The conditional probabilities we derived above, \(P(A | B) =\) 0.2667 and \(P(A | B^c) =\) 0.0222, indicate that exclamation point usage is more **likely** among fake news than real news.
Thus, the exclamation point usage (\(A\)) provides some evidence that the article is fake (\(B\)).
Congratulate yourself.
You used conditional probability to rigorously evaluate the exclamation point data by flipping it on its head.
On its face, the conditional probability \(P(A|B)\) measures the uncertainty in event \(A\) given we know event \(B\) occurs.
However, we find ourselves in the opposite situation.
We *know* that the incoming article used exclamation points (\(A\)).
What we don’t know is whether the article is fake or not (\(B\) or \(B^c\)).
To distinguish their use in *weighing known evidence \(A\) when \(B\) is uncertain* from their use in *measuring the uncertainty in \(A\) when \(B\) is known*, we’ll recognize the conditional probability terms as **likelihoods** and utilize the following \(L(\cdot | A)\) notation to help reiterate this distinction:

\[L(B|A) := P(A|B) \;\; \text{ and } \;\; L(B^c|A) := P(A|B^c) \; .\]

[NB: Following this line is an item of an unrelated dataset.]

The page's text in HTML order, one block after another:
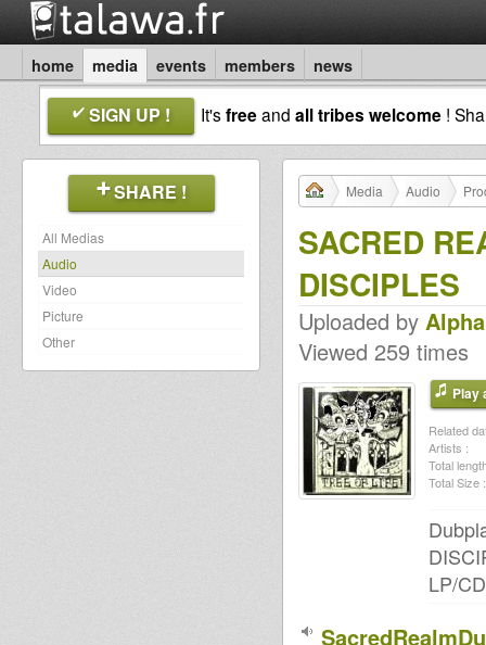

When calculated, \(L(B|A)\) and \(L(B^c|A)\) provide insight into the relative *likelihoods* of observing data \(A\) under different possible outcomes (\(B\) or \(B^c\)).

**Probability vs likelihood**

When \(B\) is known, the **conditional probability function** \(P(\cdot | B)\) allows us to compare the probabilities of an unknown event, \(A\) or \(A^c\), occurring with \(B\):

\[P(A|B) \; \text{ vs } \; P(A^c|B) \; .\]

When \(A\) is known, the **likelihood function** \(L( \cdot | A) := P(A | \cdot)\) allows us to evaluate the relative compatibility of events \(B\) or \(B^c\) with data \(A\):

\[L(B|A) \; \text{ vs } \; L(B^c|A) \; .\]

Be patient with yourself here.
The distinction between likelihoods and conditional probabilities is subtle, especially since people use these terms interchangeably in casual conversation. In Table 2.2 we present the prior model and likelihoods together. You will notice that the prior probabilities add up to 1 but the likelihoods do not. Again, the **likelihood is not a probability function**, but rather a way to compare the relative compatibility of \(B\) and \(B^c\) with our exclamation point data.
Thus whereas the prior evidence suggested the article is most likely real (\(P(B) < P(B^c)\)), the data is more consistent with the article being fake (\(L(B|A) > L(B^c|A)\)).

event | \(B\) | \(B^c\) | Total |
---|---|---|---|

prior probability | 0.4 | 0.6 | 1 |

likelihood | 0.26667 | 0.02222 | 0.28889 |

### 2.1.3 Normalizing constant

Above we developed a formal understanding of exclamation point usage in real vs fake news.
The **marginal probability** of observing exclamation points across *all* news articles, \(P(A)\), provides an important point of comparison and sense of scale.
In our quest to calculate this **normalizing constant**^{13}, we’ll first use our prior model and likelihoods to fill in the table below.
This table summarizes the possible **joint** occurrences of the fake news and exclamation point variables.
We encourage you to take a crack at this before reading on, utilizing the information we’ve gathered on exclamation points.

\(B\) | \(B^c\) | Total | |
---|---|---|---|

\(A\) | |||

\(A^c\) | |||

Total | 0.4 | 0.6 | 1 |

First, focus on the \(B\) column which splits fake articles into two groups: (1) those that are fake *and* use exclamation points (\(A \cap B\)); and (2) those that are fake *and* don’t use exclamation points (\(A^c \cap B\)).^{14}
To determine the probabilities of these joint events, note that 40% of articles are fake and 26.667% of fake articles use exclamation points, i.e. \(P(B) =\) 0.4 and \(P(A|B) =\) 0.2667.
It follows that 26.667% of 40%, or 10.667%, of all articles are fake with exclamation points.
That is, the **joint probability** of observing both \(A\) and \(B\) is

\[P(A \cap B) = P(A|B)P(B) = 0.2667 \cdot 0.4 = 0.10668 \; .\]

Further, since 26.667% of fake articles use exclamation points, 73.333% do not:

\[P(A^c|B) = 1 - P(A|B) = 1 - 0.2667 = 0.7333 \; .\]

Thus, 73.333% of 40% (29.333%) of all articles are fake *without* exclamations:

\[P(A^c \cap B) = P(A^c|B)P(B) = 0.7333 \cdot 0.4 = 0.29332 \; .\]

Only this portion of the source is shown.